Dumbledore sah mich über den Rand seiner Brille hinweg an. „Könnten Sie sich vielleicht diese Fotos anschauen und mir sagen, ob Sie jemanden erkennen?“
Zögernd nahm ich den Ordner von ihm entgegen und blätterte durch die Seiten. Es waren nicht allzu viele Fotos, vielleicht fünfzehn, und ich erkannte die beiden, die im Wald gewesen waren, sofort. Das Bild des Unheimlichen trug die Unterschrift „Walden Macnair“, der Dünne entpuppte sich als „Robert Jugson“. Nur die Frau war nicht dabei.
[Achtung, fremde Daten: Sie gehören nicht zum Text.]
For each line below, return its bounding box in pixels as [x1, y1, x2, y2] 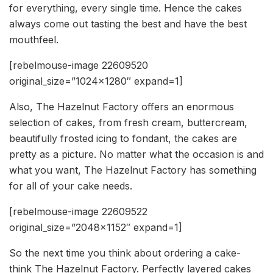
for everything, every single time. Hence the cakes [9, 1, 242, 14]
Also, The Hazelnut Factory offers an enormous [9, 100, 234, 113]
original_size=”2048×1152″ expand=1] [9, 221, 182, 233]
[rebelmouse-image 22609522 [9, 205, 147, 218]
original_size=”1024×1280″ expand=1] [9, 74, 183, 87]
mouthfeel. [9, 33, 58, 46]
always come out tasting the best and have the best [9, 17, 247, 30]
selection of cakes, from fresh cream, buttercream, [9, 116, 247, 129]
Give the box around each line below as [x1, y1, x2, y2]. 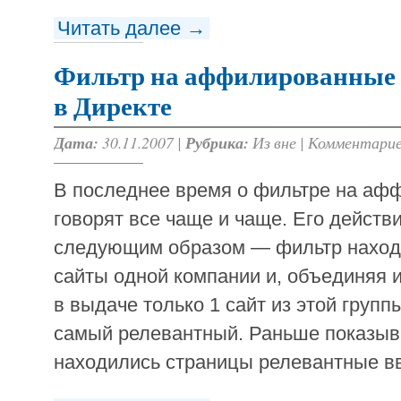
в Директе [54, 91, 172, 122]
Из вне [252, 131, 296, 153]
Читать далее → [57, 16, 206, 39]
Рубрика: [185, 131, 249, 154]
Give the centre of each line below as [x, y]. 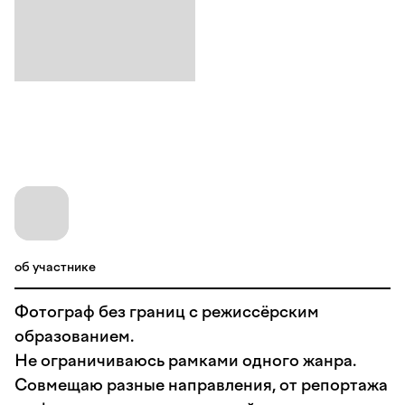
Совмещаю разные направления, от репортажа [201, 385]
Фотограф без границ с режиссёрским [167, 312]
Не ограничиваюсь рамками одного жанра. [185, 361]
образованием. [76, 336]
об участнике [55, 267]

„Können Sie mir sagen, wer von den vier den Kampf angefangen hat?“
„Macnair“, antwortete Lindsay tonlos.
„Und welche Rolle hat Travers gespielt, nachdem Sie, Miss Evans und Mr Potter, die Verfolgungsjagd provozierten?“, fragte Dumbledore aufmerksam.
Lily starrte ihn an. „Es waren eigentlich nur Macnair und die Frau, die Flüche auf uns abgeschossen haben, oder, James?“
James nickte stumm, ohne den Kopf zu heben.
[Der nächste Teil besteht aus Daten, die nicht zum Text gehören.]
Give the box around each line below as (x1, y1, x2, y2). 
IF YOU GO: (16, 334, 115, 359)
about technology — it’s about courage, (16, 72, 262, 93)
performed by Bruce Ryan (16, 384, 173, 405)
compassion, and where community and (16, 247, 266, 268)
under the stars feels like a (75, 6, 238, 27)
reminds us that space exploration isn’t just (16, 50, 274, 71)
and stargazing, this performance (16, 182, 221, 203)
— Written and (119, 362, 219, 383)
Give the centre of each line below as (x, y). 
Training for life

Dumbledore machte sich Notizen auf ein dicht beschriebenes Stück Pergament. Schließlich zog er eine Schublade seines Schreibtisches auf und verstaute die Rolle zusammen mit der wunderschönen Feder sorgfältig darin.
„Wir sollten es vermutlich heute dabei belassen“, sagte er und schloss erneut für ein paar Sekunden die Augen. „Ihr habt mir sehr geholfen, aber ich glaube, ihr braucht jetzt ein wenig Ruhe. Es wird euch bestimmt beruhigen zu hören, dass niemand einen bleibenden Schaden erlitten hat“, fügte er hinzu. „Miss Alistair wird zurzeit noch im St Mungo's Hospital behandelt, ist aber auf dem Weg der Besserung, und Hagrid hat sich der Eulen angenommen.“
Sirius lehnte sich in seinem Stuhl zurück, doch zu meiner großen Überraschung war es Peter, der auf einmal zögernd anfing zu sprechen. „Sir“, sagte er leise, „Sie können uns doch nicht einfach ohne eine Erklärung gehen lassen, oder?“
Wir alle schauten ihn an, außer James, der immer noch den Kopf gesenkt hielt.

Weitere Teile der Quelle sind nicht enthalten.